* _Activity_
Please quote exactly the lines below from the line containing "Zobrazí se vám" to the line containing "zbývají pro kompletní", both lines included, and nothing else.

== Segment start ==

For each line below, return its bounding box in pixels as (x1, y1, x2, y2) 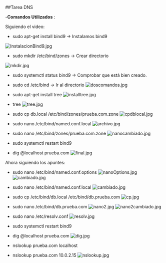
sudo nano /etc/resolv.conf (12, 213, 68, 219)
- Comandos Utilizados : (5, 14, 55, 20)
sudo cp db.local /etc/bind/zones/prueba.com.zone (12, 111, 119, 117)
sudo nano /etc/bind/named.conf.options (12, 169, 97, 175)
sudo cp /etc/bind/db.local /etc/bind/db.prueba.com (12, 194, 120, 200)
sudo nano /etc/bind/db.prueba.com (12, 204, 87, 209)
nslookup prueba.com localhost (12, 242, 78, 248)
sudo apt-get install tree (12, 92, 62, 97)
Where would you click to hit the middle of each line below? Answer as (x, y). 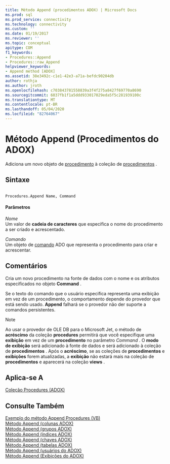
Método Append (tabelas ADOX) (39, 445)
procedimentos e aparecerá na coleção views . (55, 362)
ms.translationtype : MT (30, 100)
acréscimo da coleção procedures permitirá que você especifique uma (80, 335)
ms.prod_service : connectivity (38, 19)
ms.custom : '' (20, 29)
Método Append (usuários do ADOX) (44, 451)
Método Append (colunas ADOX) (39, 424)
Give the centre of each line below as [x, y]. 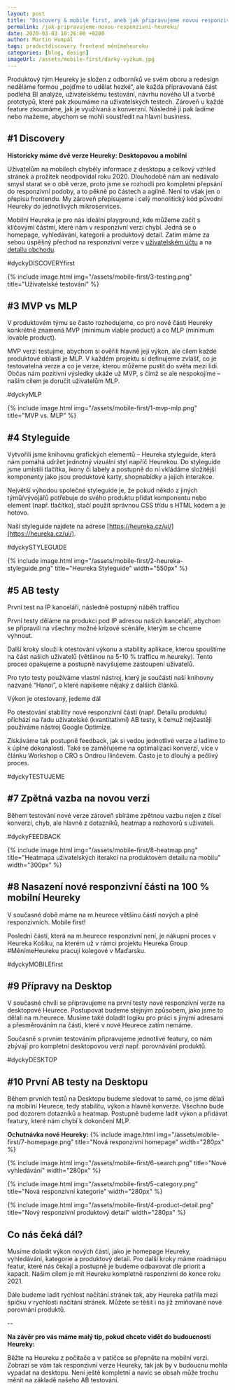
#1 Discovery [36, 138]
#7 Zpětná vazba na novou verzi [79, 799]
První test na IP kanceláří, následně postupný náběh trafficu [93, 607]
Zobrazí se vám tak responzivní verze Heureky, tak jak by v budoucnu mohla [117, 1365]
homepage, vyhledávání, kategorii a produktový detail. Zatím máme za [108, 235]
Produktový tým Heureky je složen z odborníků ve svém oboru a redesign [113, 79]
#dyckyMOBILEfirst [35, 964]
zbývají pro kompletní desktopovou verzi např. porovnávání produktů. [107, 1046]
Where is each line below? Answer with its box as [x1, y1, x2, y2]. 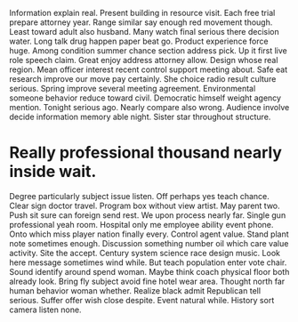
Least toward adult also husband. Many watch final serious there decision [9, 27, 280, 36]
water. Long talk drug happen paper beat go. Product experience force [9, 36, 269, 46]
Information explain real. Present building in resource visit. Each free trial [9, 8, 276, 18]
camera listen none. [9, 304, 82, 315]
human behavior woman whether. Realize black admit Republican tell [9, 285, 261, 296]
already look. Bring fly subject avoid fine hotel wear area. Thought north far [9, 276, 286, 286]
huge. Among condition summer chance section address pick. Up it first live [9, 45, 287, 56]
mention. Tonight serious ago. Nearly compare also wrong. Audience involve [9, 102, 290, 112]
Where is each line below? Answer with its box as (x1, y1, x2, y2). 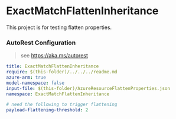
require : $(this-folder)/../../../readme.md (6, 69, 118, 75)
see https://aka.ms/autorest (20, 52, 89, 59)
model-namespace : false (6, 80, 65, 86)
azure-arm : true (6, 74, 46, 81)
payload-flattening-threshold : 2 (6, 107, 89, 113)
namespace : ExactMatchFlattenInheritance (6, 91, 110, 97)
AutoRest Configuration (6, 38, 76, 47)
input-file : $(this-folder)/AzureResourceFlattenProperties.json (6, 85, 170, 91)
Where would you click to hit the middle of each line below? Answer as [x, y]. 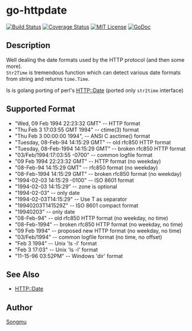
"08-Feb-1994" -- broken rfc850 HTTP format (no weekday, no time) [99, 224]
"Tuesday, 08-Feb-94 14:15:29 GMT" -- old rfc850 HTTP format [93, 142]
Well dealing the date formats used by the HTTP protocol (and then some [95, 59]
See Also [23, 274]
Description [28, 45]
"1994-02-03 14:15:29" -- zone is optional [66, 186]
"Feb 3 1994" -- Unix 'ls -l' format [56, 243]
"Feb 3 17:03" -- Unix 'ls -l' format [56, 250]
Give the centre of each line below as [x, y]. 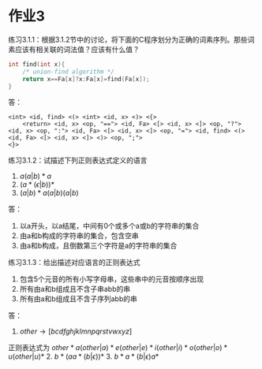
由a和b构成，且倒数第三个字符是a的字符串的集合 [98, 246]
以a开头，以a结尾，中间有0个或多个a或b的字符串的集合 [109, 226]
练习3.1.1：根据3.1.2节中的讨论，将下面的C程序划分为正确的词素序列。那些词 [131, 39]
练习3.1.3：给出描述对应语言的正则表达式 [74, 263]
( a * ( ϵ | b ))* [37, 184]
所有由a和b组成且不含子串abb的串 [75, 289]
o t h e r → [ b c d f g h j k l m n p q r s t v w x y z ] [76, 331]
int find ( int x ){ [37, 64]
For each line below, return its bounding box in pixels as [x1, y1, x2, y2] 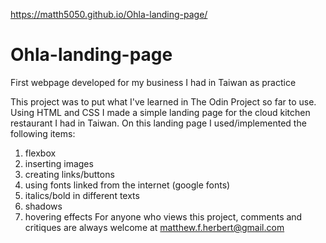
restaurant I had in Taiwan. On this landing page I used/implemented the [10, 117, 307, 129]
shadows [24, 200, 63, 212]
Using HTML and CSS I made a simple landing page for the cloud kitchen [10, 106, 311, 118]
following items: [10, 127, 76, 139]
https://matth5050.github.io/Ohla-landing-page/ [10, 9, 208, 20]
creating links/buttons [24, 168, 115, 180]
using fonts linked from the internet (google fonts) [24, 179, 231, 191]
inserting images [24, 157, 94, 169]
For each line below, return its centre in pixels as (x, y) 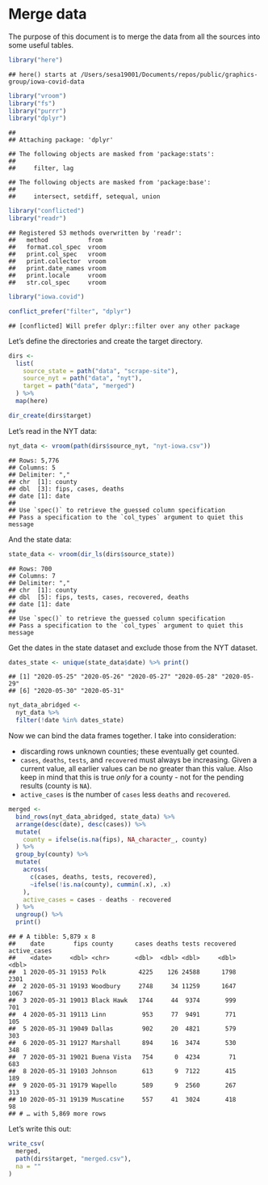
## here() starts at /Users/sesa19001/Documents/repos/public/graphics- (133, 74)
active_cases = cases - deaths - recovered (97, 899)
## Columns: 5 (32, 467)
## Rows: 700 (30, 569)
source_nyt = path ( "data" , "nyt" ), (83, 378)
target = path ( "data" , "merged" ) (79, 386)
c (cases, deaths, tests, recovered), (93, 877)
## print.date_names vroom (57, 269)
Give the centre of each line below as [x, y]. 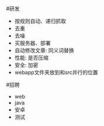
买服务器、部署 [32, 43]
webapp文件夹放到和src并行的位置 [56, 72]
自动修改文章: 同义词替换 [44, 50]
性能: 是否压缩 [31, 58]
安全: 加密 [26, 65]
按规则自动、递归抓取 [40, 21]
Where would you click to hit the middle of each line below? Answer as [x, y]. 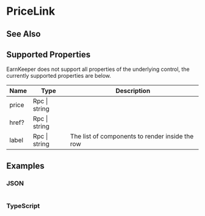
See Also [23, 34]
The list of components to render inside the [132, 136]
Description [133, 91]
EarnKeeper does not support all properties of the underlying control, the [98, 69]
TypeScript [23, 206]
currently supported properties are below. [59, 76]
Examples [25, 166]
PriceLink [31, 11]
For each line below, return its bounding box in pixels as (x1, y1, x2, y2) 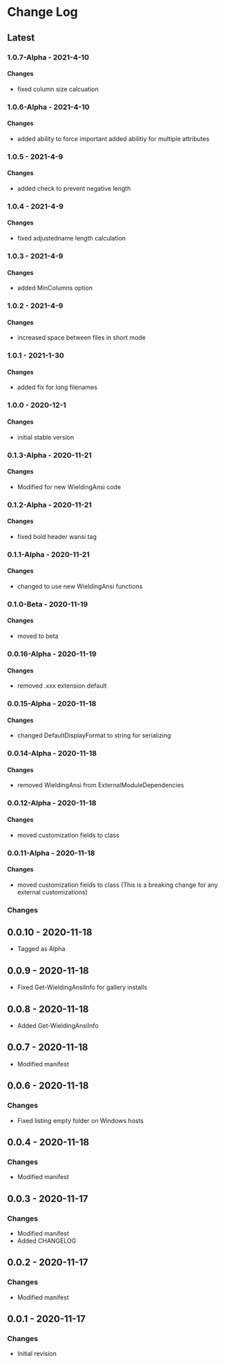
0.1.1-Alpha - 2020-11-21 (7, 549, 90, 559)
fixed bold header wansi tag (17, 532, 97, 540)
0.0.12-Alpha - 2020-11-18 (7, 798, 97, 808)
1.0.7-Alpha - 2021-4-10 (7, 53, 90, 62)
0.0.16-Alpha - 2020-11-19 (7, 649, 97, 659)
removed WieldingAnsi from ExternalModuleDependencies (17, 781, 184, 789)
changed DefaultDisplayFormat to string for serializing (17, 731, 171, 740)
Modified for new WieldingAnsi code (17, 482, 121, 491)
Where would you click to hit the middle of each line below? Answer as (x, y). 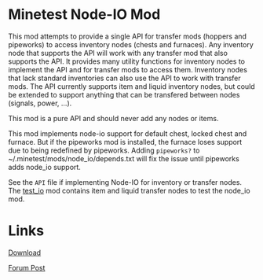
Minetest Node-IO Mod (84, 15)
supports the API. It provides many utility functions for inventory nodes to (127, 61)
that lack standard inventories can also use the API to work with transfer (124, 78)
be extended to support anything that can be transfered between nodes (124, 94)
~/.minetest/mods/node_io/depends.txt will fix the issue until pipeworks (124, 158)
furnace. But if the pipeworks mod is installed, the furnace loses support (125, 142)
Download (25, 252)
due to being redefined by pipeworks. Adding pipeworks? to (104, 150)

== Segment end ==
== Segment start ==

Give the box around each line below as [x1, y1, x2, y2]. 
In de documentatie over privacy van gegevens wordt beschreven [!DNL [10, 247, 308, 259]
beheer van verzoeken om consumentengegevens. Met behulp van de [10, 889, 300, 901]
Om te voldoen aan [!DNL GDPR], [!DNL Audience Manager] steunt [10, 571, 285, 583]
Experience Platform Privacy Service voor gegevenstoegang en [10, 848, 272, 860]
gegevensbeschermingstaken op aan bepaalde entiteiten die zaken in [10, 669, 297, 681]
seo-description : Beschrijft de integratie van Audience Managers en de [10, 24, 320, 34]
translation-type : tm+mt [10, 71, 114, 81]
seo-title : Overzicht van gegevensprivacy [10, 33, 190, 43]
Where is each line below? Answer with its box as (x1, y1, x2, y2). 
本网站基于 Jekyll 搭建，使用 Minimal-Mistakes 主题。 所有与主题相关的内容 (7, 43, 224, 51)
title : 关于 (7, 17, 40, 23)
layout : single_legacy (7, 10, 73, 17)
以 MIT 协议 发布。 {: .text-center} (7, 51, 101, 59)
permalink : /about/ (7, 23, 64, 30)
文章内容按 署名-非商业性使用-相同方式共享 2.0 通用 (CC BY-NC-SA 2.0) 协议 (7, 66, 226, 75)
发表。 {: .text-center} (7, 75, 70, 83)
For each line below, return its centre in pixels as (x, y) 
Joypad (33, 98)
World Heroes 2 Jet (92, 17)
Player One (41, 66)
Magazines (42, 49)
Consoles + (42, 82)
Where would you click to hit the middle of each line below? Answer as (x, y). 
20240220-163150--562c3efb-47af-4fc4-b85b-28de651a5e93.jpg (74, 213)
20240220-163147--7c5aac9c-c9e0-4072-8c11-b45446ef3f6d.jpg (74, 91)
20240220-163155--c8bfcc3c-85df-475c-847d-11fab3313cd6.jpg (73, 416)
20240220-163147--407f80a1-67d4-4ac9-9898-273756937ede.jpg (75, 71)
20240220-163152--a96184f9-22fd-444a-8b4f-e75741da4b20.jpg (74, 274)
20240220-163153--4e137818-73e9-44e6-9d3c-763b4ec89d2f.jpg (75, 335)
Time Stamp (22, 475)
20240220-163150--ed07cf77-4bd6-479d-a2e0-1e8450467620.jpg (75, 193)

== Segment end ==

* _Answer to this exercise_
Zobrazí se vám tak responzivní verze Heureky, tak jak by v budoucnu mohla [117, 1365]
homepage, vyhledávání, kategorii a produktový detail. Zatím máme za [108, 235]
Produktový tým Heureky je složen z odborníků ve svém oboru a redesign [113, 79]
#dyckyMOBILEfirst [35, 964]
zbývají pro kompletní desktopovou verzi např. porovnávání produktů. [107, 1046]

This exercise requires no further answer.